### Data for this task ###

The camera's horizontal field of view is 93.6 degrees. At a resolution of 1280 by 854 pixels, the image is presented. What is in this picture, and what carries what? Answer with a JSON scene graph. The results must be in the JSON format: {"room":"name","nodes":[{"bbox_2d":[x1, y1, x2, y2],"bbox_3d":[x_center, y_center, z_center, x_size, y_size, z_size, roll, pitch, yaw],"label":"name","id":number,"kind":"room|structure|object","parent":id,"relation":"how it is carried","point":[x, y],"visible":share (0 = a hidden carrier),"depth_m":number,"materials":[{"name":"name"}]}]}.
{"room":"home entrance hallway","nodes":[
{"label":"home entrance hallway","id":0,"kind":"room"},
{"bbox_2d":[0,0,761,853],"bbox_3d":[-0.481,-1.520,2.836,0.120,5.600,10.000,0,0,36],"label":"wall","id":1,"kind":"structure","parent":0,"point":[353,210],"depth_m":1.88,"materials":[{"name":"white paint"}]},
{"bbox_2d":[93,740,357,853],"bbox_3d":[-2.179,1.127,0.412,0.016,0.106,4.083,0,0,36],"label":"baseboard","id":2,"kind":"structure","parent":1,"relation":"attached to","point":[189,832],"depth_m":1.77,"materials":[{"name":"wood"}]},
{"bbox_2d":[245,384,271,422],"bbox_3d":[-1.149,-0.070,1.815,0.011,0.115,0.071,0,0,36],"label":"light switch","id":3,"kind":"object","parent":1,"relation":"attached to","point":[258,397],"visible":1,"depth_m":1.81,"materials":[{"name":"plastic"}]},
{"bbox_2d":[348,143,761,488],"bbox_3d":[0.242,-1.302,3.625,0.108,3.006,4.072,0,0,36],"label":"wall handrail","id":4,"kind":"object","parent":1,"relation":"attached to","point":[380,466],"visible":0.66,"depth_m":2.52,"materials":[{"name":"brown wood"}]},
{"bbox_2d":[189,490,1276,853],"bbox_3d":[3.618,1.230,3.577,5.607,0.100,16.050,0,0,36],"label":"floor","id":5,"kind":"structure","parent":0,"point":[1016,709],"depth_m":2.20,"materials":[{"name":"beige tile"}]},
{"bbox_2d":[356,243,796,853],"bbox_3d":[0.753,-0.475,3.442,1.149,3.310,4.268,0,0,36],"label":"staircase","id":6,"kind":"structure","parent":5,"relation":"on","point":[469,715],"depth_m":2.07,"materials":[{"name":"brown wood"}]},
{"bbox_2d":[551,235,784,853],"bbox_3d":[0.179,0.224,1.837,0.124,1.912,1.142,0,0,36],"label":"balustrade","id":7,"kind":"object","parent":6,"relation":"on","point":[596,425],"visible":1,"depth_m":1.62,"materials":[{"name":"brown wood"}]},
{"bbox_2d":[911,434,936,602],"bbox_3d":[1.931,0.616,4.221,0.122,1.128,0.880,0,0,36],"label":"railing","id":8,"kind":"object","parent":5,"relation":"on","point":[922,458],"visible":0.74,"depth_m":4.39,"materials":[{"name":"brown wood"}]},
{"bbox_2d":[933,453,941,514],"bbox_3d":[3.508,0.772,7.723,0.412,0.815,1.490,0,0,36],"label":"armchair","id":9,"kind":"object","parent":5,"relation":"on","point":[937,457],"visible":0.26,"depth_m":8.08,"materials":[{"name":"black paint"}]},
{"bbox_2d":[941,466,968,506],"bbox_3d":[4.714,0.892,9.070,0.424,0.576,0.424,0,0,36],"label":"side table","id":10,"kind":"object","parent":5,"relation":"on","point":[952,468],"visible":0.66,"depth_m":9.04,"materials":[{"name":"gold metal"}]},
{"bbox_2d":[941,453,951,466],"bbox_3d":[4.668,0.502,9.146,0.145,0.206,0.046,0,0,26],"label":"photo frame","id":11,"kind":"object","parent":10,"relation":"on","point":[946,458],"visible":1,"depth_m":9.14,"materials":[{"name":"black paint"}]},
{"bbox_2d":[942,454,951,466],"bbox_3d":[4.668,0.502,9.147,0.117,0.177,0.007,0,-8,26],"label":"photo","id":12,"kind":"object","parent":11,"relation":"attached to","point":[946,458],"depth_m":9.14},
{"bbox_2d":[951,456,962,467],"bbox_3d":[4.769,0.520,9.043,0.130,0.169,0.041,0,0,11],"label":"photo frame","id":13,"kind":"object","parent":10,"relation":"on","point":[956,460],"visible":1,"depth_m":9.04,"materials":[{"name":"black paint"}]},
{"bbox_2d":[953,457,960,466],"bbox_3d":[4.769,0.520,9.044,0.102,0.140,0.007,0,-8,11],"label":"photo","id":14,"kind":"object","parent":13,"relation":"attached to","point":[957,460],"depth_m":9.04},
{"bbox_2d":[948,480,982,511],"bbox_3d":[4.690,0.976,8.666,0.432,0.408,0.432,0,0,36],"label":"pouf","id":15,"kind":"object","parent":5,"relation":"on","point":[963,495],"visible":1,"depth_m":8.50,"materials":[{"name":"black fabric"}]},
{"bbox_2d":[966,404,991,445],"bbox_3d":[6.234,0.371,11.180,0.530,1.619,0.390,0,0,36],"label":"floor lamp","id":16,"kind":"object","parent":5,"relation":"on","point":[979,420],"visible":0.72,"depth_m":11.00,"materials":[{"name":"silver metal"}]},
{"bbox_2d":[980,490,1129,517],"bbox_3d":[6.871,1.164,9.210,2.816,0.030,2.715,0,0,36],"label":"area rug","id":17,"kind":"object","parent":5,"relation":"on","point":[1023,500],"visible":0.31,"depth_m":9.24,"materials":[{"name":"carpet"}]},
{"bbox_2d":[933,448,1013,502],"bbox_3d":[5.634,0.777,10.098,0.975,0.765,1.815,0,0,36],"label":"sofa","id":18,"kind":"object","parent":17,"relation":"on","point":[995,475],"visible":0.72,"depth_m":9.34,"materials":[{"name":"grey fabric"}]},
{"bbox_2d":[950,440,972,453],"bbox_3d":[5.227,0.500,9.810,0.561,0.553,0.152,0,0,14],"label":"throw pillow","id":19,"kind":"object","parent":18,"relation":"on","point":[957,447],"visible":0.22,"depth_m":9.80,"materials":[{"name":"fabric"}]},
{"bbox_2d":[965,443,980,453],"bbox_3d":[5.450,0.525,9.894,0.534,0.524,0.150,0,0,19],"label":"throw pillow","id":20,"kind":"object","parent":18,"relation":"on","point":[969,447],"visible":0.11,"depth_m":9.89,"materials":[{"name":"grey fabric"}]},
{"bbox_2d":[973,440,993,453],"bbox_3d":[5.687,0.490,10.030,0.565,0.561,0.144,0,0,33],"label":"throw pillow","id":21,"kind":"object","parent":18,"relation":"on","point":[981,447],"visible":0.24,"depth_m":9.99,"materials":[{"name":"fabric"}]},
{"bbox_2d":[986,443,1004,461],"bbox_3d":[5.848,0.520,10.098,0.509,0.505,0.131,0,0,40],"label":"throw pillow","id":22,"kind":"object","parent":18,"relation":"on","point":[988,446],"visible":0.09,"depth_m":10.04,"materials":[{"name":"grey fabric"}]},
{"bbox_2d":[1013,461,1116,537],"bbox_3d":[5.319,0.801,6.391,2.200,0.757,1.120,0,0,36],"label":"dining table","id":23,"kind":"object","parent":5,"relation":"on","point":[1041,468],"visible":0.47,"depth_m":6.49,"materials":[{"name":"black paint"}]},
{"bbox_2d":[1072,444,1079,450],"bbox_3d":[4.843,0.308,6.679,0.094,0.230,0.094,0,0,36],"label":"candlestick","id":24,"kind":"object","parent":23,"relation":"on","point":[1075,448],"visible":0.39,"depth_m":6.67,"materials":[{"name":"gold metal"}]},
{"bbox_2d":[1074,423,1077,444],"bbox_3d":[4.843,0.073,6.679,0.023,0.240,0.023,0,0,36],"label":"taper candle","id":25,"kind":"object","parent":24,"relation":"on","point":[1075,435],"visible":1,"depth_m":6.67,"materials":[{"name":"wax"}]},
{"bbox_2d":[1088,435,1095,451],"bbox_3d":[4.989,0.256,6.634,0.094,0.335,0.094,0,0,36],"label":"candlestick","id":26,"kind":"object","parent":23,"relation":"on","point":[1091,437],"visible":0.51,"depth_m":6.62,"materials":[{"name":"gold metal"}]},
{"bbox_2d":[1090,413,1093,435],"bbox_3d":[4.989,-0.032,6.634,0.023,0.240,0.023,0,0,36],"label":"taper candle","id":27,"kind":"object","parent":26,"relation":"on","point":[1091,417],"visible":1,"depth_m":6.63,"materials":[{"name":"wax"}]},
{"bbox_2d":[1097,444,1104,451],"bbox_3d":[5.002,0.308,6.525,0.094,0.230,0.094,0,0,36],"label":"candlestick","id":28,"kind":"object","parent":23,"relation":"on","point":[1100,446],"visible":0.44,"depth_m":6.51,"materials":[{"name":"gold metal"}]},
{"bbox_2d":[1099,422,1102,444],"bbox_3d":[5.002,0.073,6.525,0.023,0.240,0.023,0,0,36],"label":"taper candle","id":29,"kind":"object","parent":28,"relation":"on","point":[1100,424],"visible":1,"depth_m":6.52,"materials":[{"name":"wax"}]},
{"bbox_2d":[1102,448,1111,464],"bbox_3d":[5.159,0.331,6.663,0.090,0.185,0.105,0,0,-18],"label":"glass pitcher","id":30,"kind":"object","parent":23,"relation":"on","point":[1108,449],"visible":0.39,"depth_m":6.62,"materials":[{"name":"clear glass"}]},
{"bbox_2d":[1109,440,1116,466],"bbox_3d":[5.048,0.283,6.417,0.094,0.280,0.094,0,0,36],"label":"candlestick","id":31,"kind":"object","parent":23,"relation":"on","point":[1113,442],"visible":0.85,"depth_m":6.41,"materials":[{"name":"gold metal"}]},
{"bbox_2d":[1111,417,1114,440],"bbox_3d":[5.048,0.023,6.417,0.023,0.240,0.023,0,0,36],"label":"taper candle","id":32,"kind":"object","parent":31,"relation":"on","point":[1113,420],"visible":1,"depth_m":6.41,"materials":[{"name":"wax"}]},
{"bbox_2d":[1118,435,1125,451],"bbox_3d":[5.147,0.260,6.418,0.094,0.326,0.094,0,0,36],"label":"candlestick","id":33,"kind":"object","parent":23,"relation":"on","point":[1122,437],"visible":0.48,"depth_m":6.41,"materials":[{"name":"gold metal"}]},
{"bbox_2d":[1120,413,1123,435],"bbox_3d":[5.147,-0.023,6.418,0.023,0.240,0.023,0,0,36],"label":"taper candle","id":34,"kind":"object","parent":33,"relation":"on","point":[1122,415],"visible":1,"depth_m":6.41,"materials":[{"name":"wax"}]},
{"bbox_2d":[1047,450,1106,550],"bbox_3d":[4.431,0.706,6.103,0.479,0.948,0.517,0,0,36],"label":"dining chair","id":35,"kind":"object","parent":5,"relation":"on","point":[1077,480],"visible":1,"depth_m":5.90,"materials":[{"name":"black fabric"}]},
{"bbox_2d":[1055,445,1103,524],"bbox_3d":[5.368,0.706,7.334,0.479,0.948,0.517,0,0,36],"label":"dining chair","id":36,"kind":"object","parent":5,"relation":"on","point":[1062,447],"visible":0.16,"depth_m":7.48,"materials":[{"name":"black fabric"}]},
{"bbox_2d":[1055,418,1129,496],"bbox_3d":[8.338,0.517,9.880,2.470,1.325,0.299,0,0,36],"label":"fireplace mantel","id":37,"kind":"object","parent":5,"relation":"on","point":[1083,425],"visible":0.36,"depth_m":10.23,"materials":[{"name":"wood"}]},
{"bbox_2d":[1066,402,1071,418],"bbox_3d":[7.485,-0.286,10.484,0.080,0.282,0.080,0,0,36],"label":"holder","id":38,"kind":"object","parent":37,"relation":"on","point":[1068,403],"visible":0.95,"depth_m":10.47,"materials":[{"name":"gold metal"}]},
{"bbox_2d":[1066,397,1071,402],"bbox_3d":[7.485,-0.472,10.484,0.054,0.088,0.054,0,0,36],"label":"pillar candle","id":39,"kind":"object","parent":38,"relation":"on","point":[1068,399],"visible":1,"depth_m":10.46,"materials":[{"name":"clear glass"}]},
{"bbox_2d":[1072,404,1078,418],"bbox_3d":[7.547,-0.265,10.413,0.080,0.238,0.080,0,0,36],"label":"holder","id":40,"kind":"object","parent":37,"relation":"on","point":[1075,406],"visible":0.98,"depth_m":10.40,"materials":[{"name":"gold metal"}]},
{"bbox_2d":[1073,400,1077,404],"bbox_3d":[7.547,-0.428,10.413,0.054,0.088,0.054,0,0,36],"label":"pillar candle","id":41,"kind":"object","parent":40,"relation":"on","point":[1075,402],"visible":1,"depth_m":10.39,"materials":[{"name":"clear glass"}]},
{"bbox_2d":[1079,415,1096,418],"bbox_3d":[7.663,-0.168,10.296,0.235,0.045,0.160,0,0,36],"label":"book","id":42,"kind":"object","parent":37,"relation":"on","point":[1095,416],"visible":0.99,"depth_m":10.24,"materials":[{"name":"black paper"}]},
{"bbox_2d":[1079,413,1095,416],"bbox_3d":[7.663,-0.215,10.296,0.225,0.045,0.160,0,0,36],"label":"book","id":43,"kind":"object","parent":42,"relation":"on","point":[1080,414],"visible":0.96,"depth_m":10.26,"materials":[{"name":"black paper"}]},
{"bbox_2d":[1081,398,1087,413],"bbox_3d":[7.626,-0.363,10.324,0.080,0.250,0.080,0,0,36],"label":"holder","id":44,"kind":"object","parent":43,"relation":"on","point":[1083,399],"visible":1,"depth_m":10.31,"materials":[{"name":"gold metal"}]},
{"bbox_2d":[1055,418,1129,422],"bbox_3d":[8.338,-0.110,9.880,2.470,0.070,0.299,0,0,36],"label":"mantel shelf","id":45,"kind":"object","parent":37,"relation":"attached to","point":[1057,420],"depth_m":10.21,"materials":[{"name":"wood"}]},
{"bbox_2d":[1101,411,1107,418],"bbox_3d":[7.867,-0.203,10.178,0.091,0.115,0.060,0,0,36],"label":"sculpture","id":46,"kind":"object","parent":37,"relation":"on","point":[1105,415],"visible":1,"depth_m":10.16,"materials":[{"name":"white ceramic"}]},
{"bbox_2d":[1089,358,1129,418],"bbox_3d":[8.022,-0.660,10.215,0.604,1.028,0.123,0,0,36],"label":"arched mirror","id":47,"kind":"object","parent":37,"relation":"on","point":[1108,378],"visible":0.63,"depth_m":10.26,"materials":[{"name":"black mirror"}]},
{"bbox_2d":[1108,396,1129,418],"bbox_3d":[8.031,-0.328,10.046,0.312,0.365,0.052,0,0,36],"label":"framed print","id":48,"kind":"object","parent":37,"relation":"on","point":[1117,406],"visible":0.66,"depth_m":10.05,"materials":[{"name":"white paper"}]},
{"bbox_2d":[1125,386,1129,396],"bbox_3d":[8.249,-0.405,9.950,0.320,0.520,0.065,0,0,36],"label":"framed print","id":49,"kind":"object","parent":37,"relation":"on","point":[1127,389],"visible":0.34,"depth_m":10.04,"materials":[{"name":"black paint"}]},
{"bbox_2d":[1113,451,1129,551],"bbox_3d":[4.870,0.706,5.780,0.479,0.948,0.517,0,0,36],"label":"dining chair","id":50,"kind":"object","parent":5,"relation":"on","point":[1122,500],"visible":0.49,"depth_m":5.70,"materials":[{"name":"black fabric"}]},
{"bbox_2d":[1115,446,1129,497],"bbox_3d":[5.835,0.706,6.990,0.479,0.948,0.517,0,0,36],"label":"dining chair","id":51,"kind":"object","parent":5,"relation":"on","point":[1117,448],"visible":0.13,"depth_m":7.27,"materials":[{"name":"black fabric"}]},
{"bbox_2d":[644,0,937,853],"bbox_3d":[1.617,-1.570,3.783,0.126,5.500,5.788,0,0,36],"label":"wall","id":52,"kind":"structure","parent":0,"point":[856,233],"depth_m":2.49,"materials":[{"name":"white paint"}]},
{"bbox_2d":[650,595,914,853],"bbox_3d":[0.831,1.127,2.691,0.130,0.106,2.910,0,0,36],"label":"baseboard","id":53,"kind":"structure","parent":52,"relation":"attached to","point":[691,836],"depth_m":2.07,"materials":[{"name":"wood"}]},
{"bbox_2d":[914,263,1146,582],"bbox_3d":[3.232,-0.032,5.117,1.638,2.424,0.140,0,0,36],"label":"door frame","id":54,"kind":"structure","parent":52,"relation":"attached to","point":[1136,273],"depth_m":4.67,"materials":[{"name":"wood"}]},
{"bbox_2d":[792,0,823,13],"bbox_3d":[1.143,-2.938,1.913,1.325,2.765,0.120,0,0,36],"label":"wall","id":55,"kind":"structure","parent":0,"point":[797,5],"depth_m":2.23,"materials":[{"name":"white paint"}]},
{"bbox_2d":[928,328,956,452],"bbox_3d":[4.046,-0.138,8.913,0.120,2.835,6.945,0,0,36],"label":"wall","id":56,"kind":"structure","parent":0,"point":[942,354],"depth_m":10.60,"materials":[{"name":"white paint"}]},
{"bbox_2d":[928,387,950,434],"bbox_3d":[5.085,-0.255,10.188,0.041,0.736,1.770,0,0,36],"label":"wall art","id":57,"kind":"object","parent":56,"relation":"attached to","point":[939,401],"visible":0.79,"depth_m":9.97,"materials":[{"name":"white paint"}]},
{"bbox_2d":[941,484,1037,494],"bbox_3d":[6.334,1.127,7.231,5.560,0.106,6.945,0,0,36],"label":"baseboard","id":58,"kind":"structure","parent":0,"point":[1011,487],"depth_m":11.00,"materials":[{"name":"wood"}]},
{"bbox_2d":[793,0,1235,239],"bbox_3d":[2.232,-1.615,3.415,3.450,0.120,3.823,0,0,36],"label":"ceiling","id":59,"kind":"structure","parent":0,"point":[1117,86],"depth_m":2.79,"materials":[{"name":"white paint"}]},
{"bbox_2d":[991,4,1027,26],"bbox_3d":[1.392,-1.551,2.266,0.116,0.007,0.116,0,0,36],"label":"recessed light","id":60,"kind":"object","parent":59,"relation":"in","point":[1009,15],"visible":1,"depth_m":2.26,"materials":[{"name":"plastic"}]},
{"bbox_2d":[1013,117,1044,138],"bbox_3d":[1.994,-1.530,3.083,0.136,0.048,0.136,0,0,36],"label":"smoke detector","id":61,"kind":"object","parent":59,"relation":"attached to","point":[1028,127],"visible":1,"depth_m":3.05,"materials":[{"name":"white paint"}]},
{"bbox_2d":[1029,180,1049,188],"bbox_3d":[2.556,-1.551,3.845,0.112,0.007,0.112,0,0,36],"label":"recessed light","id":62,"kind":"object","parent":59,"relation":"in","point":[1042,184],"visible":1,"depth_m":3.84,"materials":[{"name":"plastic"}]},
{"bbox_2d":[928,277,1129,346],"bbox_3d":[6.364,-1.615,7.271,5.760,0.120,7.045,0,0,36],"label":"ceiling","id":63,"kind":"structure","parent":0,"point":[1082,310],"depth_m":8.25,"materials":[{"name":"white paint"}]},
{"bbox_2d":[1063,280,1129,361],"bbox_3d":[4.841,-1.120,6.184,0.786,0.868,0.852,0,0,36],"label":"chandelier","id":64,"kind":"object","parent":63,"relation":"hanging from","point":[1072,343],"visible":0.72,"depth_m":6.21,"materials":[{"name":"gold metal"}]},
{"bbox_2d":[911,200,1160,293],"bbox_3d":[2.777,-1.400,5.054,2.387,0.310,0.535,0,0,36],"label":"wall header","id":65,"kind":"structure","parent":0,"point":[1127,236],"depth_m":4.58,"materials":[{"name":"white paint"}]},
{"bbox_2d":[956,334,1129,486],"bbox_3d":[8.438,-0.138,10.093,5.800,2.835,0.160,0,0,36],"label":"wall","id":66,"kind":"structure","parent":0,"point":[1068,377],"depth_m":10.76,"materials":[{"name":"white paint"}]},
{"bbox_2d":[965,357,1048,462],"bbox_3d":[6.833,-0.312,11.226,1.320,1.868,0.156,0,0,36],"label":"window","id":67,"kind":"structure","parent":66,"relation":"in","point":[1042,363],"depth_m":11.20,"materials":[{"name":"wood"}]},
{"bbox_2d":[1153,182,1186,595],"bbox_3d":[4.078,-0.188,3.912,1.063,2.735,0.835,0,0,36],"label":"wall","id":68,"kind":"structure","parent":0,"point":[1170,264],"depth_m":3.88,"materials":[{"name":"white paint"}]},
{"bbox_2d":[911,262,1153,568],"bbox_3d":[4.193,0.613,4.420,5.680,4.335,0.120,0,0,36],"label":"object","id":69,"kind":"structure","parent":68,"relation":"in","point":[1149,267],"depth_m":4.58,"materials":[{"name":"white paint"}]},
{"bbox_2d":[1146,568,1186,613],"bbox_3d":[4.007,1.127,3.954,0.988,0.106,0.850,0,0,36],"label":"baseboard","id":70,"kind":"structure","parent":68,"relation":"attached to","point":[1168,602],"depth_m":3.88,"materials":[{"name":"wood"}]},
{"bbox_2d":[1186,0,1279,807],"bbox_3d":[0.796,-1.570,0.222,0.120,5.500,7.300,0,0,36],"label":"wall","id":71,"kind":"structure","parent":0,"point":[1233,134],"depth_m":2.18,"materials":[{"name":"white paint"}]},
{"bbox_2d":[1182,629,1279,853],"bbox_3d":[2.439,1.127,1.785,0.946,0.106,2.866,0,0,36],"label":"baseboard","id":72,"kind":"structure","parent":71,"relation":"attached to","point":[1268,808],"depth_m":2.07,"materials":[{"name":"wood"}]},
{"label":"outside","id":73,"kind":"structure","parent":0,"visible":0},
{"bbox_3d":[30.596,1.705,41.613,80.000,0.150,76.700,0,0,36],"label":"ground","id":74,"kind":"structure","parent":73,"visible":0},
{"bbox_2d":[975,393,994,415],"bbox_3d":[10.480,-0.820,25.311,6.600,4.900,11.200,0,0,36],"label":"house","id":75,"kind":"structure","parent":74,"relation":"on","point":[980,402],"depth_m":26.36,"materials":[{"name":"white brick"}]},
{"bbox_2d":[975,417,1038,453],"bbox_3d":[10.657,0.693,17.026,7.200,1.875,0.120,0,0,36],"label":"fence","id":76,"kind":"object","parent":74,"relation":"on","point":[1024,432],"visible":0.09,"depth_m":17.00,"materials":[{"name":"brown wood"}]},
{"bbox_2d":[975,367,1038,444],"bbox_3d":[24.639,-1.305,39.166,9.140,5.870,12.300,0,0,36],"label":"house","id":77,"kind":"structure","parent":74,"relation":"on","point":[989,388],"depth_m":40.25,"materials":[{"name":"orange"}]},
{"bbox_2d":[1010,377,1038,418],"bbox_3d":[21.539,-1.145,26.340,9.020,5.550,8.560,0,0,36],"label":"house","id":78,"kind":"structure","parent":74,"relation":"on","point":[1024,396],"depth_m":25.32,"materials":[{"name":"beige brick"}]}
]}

###

Which lines of the records hold the string "home"? Copy each one.

{"room":"home entrance hallway","nodes":[
{"label":"home entrance hallway","id":0,"kind":"room"},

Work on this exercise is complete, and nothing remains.